Skip to content
This repository has been archived by the owner on Mar 12, 2022. It is now read-only.
Peter Broadwell edited this page Feb 4, 2017 · 8 revisions

Welcome to the CC-ing wiki!

Project description

The goal of the Community Cataloging project is to help the UCLA Library to catalog a large collection of foreign-language books that have not been processed due to a shortage of specialists in the library who are experts in the books' languages. By providing images of the books' title pages and in-publication data pages for transcription via the NYPL Labs/Zooniverse Scribe tool, the Community Cataloging site will enable language experts from the greater UCLA community to assist in the cataloging of these volumes. Community Cataloging also involves the use of advanced optical character recognition (OCR) software to help detect the languages used in particular books and to provide trial transcriptions of their title pages that human experts may then correct, tag, and verify.
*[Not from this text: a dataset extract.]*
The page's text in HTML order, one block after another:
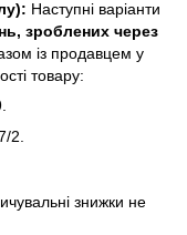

This project involves tying together a couple off-the-shelf software components: Tesseract for OCR in multiple languages, and Scribe for crowdsourced image tagging and transcription. The expected workflow is as follows:

  1. workers take photos of the title pages and publication pages of the books and upload them to a server
  2. a script on the server run OCR on the books to identify text blocks on the cover and transcribe them
  3. using Scribe's web interface, language experts fix or approve the transcriptions and tag the text blocks as “title,” “author,” etc.
  4. these tags and the OCR'd texts are automatically combined to make a library catalog record for the book, which can be imported into the library catalog system
    The codebase is most likely Ruby on rails, nodeJS, Java, and Mongodb.

About BuildUCLA

BuildUCLA is a software development program coordinated by the UCLA Library. As participants in BuildUCLA, groups of UCLA undergraduate and graduate students work in teams to develop software applications meant to enhance library collections and improve student experiences with the library.